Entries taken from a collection
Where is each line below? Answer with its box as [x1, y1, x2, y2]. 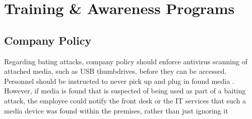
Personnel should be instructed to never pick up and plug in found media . [4, 75, 234, 86]
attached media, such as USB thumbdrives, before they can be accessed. [4, 66, 227, 76]
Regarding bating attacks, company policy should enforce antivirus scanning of [4, 56, 247, 66]
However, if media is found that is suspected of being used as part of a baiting [4, 85, 246, 96]
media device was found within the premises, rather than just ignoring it [4, 105, 228, 115]
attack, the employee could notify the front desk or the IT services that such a [4, 95, 246, 105]
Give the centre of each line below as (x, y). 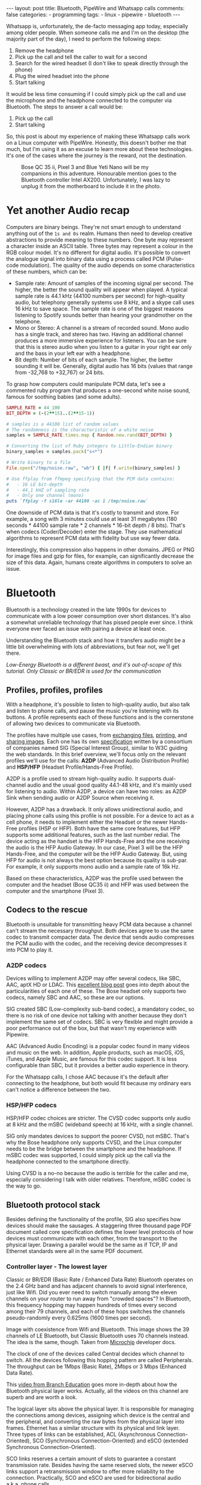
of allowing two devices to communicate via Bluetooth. (74, 723)
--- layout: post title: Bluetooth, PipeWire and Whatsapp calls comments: (95, 8)
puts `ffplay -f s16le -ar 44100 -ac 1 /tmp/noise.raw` (77, 501)
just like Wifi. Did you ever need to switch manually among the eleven (92, 1293)
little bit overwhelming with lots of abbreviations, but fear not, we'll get (93, 647)
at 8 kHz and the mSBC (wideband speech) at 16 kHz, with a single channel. (100, 1125)
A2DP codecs (26, 965)
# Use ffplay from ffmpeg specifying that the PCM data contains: (91, 479)
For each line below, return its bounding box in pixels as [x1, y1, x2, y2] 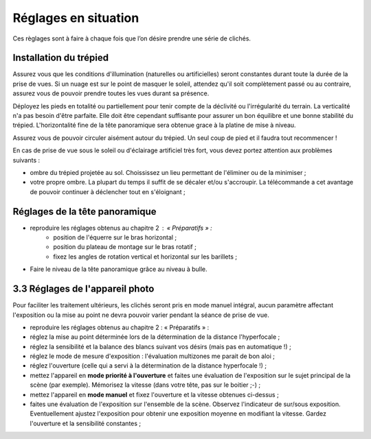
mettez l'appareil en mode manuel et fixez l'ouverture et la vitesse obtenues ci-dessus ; [30, 390, 280, 399]
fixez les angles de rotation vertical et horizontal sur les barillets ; [53, 252, 237, 261]
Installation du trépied [12, 52, 109, 64]
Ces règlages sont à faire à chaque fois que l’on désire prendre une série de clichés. [12, 34, 251, 43]
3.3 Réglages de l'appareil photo [12, 283, 155, 295]
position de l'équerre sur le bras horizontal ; [53, 233, 177, 241]
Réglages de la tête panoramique [12, 206, 157, 217]
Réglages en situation [12, 10, 139, 25]
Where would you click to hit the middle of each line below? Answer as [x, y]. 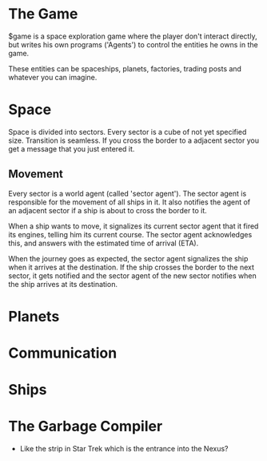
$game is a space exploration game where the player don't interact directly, [133, 36]
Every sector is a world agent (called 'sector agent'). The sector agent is [128, 193]
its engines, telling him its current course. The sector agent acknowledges [130, 234]
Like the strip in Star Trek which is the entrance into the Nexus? [124, 449]
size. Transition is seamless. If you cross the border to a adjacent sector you [134, 140]
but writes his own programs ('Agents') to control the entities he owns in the [133, 44]
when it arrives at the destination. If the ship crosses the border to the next [131, 267]
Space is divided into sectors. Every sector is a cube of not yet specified [128, 131]
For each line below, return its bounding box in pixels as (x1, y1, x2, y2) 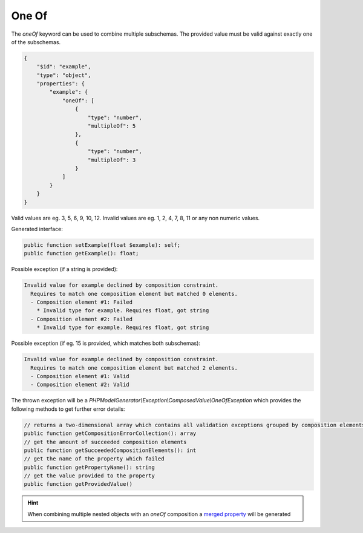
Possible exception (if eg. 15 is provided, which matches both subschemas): (11, 339, 201, 347)
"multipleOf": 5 (88, 123, 136, 129)
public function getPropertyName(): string (24, 463, 155, 471)
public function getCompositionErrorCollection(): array (24, 430, 197, 437)
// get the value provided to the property (24, 473, 155, 479)
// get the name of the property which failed (24, 456, 165, 462)
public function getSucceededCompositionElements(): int (24, 446, 197, 454)
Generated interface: (11, 225, 64, 232)
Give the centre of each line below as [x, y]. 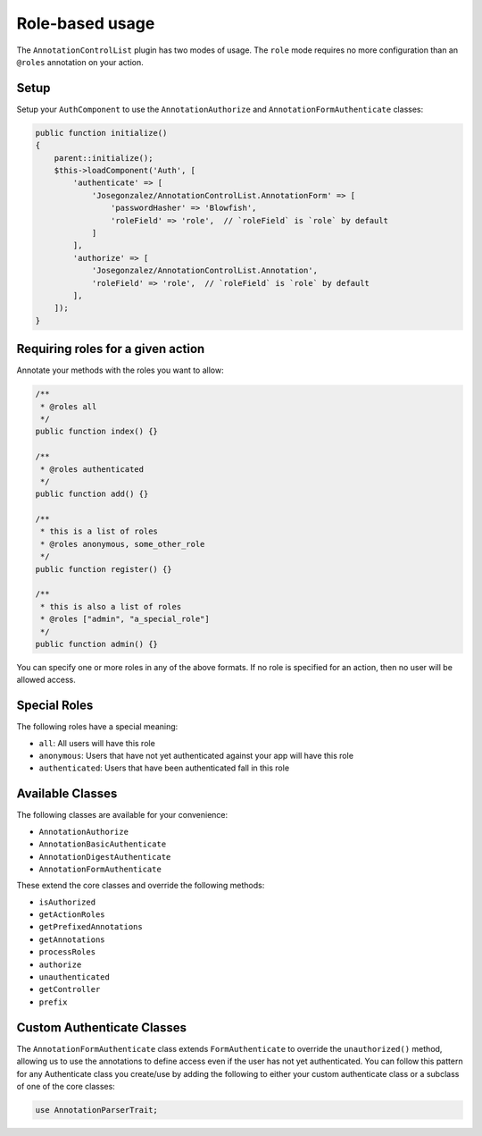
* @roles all [69, 406]
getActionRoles [72, 915]
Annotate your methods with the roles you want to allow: [120, 370]
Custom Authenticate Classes [102, 1027]
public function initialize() [101, 133]
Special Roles [55, 706]
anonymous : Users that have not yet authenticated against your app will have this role [196, 756]
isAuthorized [67, 902]
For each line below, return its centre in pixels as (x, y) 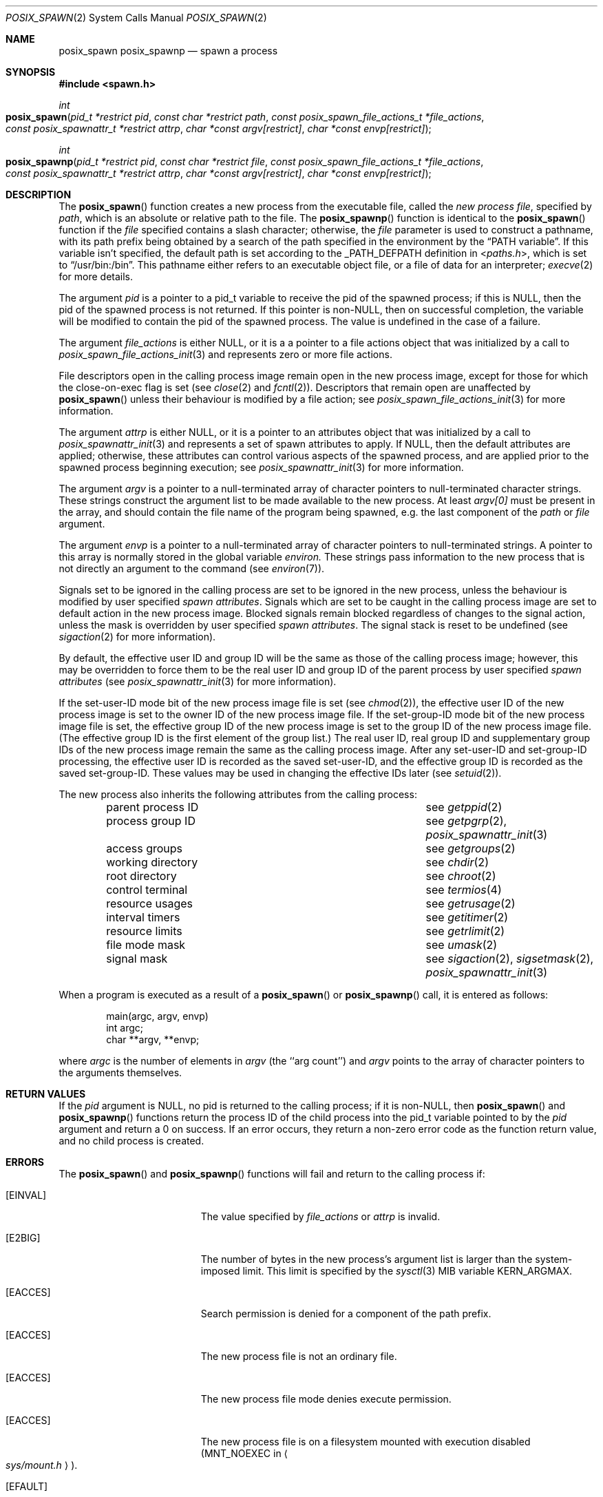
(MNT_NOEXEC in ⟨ (244, 1453)
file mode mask (146, 945)
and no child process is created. (131, 1141)
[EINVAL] (26, 1195)
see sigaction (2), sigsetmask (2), (510, 959)
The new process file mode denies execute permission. (326, 1399)
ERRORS (25, 1162)
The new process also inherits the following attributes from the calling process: (238, 794)
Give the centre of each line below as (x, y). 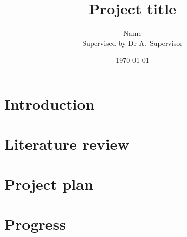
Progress (35, 224)
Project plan (49, 184)
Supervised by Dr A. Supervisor (132, 43)
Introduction (49, 103)
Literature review (67, 144)
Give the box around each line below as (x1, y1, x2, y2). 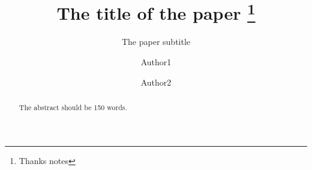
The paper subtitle (121, 35, 191, 48)
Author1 (140, 56, 172, 68)
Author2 (140, 75, 172, 88)
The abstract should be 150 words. (19, 102, 127, 113)
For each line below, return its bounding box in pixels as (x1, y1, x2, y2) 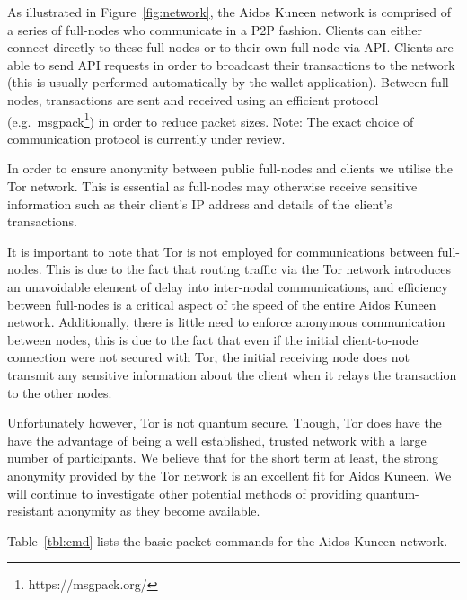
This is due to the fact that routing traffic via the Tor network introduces (46, 260, 452, 278)
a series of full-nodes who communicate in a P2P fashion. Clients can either (7, 20, 423, 39)
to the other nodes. (7, 383, 112, 401)
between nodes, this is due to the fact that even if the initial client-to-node (7, 330, 419, 349)
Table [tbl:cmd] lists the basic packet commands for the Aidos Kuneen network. (7, 531, 448, 550)
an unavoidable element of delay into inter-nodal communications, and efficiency (7, 277, 448, 296)
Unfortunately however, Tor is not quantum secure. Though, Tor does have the (7, 413, 442, 432)
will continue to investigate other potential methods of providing (7, 483, 362, 502)
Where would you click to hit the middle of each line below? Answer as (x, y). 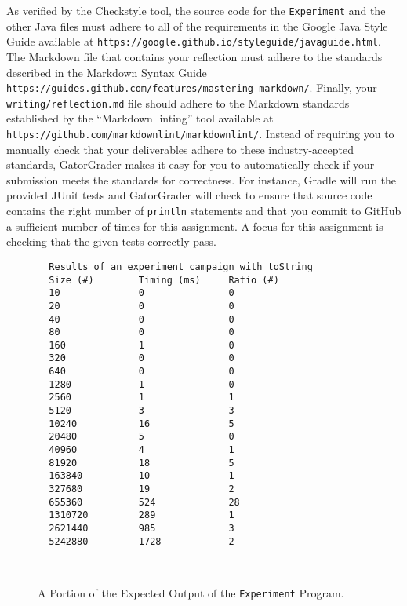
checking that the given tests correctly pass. (111, 241)
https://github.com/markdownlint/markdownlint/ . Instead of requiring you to (200, 133)
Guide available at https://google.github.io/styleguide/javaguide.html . (194, 41)
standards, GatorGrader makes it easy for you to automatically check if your (191, 164)
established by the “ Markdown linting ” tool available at (140, 118)
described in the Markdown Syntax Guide (107, 72)
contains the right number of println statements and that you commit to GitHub (204, 211)
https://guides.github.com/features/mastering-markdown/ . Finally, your (192, 88)
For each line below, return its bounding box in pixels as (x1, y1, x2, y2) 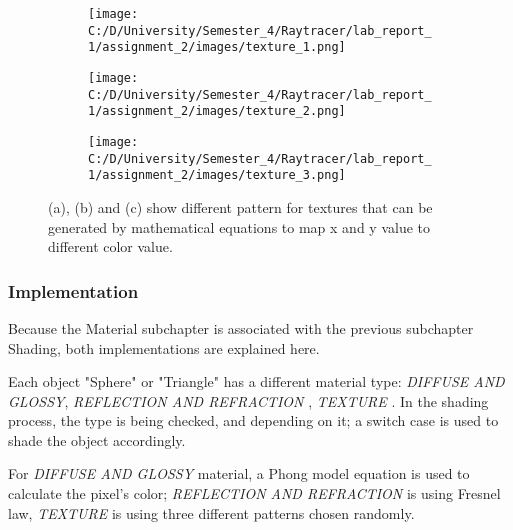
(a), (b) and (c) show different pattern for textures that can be (48, 196, 433, 217)
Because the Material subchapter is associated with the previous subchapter (8, 317, 474, 338)
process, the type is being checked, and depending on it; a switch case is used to (8, 410, 499, 431)
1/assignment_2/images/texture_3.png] (88, 168, 346, 183)
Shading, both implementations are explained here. (8, 337, 320, 358)
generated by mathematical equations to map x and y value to (48, 216, 430, 237)
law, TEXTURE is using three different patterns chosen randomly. (8, 502, 415, 523)
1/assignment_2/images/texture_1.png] (88, 40, 346, 55)
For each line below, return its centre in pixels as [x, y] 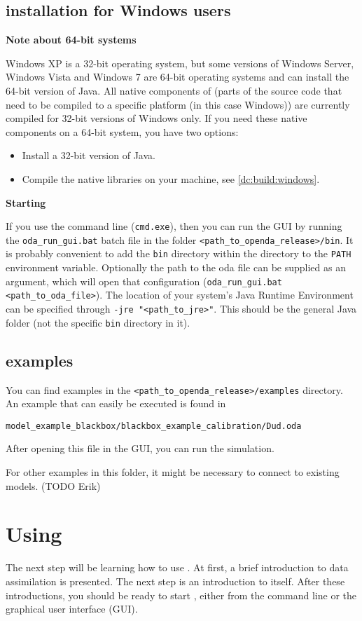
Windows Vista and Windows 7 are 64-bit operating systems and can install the [177, 77]
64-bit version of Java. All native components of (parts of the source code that [174, 90]
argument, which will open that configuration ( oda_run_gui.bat [144, 281]
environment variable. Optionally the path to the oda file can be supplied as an [176, 267]
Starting [26, 202]
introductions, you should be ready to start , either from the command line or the [181, 595]
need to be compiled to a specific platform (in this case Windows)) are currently [178, 104]
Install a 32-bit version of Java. [89, 155]
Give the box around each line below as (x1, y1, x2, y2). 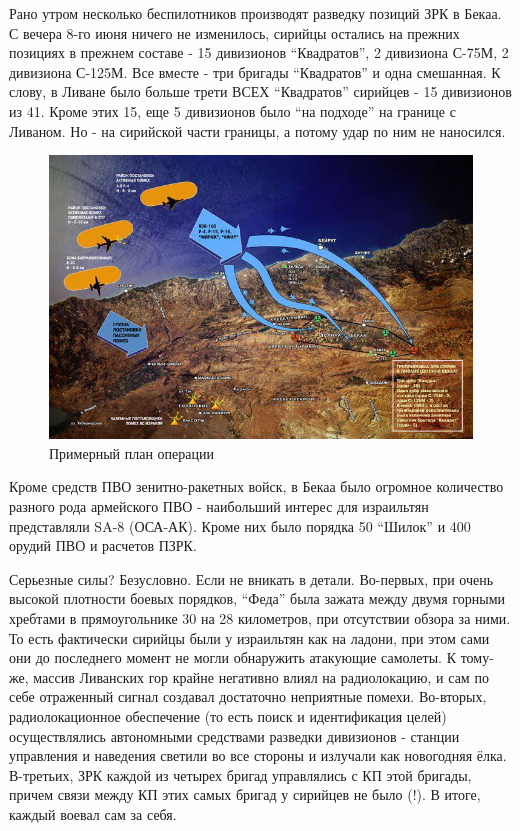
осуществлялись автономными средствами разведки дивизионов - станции (9, 725, 460, 746)
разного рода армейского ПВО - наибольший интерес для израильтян (9, 496, 429, 517)
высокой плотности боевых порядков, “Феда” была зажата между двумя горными (9, 588, 506, 609)
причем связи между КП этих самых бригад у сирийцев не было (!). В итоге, (9, 784, 481, 805)
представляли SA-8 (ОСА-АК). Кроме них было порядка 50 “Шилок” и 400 (9, 515, 471, 536)
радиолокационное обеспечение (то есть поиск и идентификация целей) (9, 705, 447, 726)
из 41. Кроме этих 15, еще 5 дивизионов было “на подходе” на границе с (9, 100, 456, 121)
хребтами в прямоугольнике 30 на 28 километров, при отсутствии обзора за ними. (9, 607, 511, 628)
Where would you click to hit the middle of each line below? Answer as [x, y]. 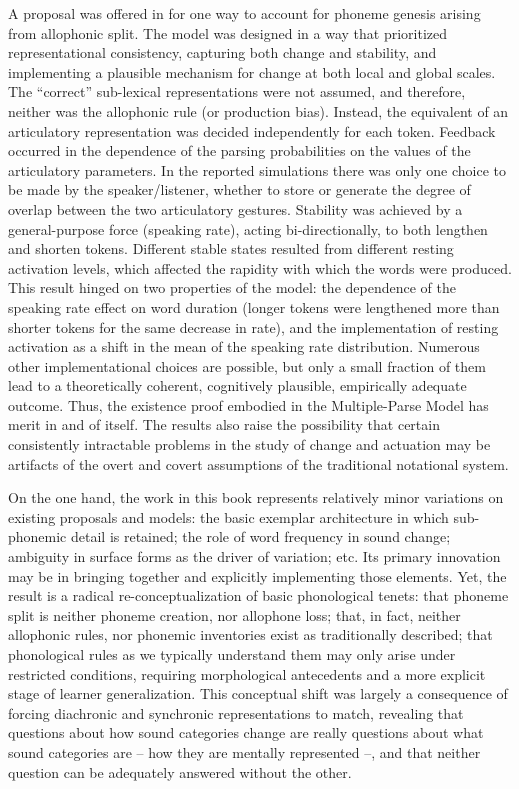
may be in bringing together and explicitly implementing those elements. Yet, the [257, 575]
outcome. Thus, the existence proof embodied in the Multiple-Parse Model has [248, 404]
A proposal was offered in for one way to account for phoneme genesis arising [244, 13]
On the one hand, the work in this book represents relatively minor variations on [256, 497]
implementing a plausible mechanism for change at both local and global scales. [252, 71]
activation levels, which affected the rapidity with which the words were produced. [260, 267]
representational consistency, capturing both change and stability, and [222, 52]
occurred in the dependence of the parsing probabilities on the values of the [239, 150]
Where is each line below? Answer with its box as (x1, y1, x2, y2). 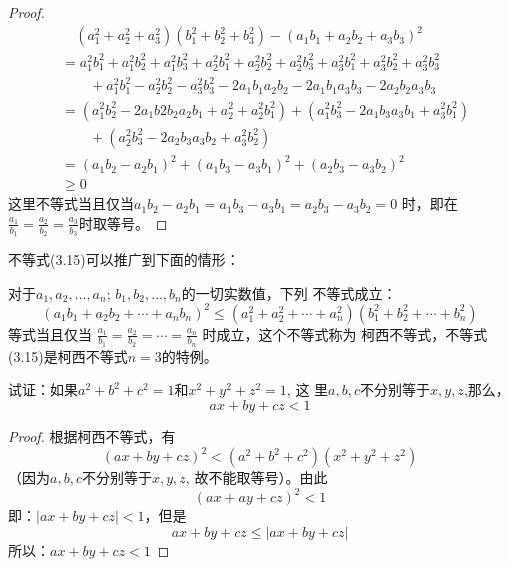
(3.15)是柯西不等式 (8, 345, 128, 366)
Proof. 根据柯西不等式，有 (8, 426, 176, 447)
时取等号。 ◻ (79, 212, 168, 233)
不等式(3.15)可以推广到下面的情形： (8, 248, 240, 269)
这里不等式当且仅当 (8, 193, 134, 214)
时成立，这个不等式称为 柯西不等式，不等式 (202, 323, 488, 344)
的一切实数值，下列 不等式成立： (181, 282, 397, 303)
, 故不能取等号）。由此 (185, 467, 328, 488)
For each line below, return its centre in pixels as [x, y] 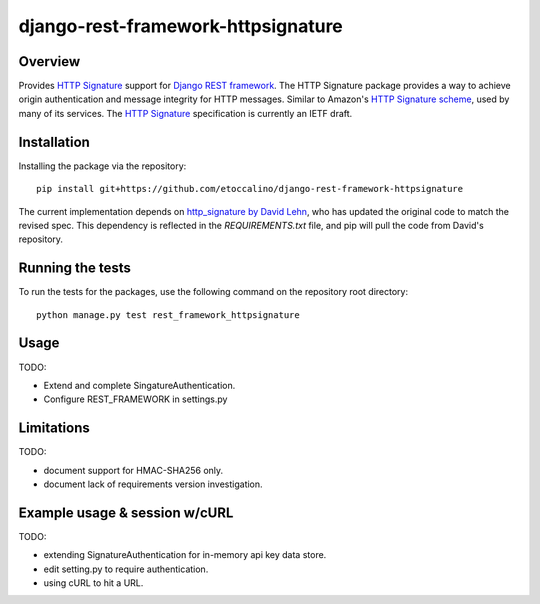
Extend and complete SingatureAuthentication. [139, 385]
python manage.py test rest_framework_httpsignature [168, 314]
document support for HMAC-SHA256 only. [133, 470]
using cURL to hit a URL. [93, 583]
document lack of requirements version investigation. [153, 484]
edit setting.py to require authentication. [126, 569]
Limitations [54, 428]
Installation [54, 141]
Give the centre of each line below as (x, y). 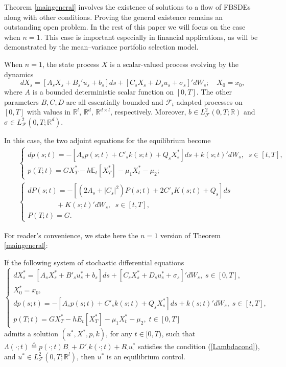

PROBLEM DETAILS ▸
For this exercise, return exactly the lines above from the line with "and no child process is created. (131, 1141)" through the line with "Project plan (49, 184)", both included. Do not copy the pictures.

EXPECTED ANSWER ▸
and no child process is created. (131, 1141)
[EINVAL] (26, 1195)
see sigaction (2), sigsetmask (2), (510, 959)
The new process file mode denies execute permission. (326, 1399)
ERRORS (25, 1162)
The new process also inherits the following attributes from the calling process: (238, 794)
Give the centre of each line below as (x, y). 
Progress (35, 224)
Project plan (49, 184)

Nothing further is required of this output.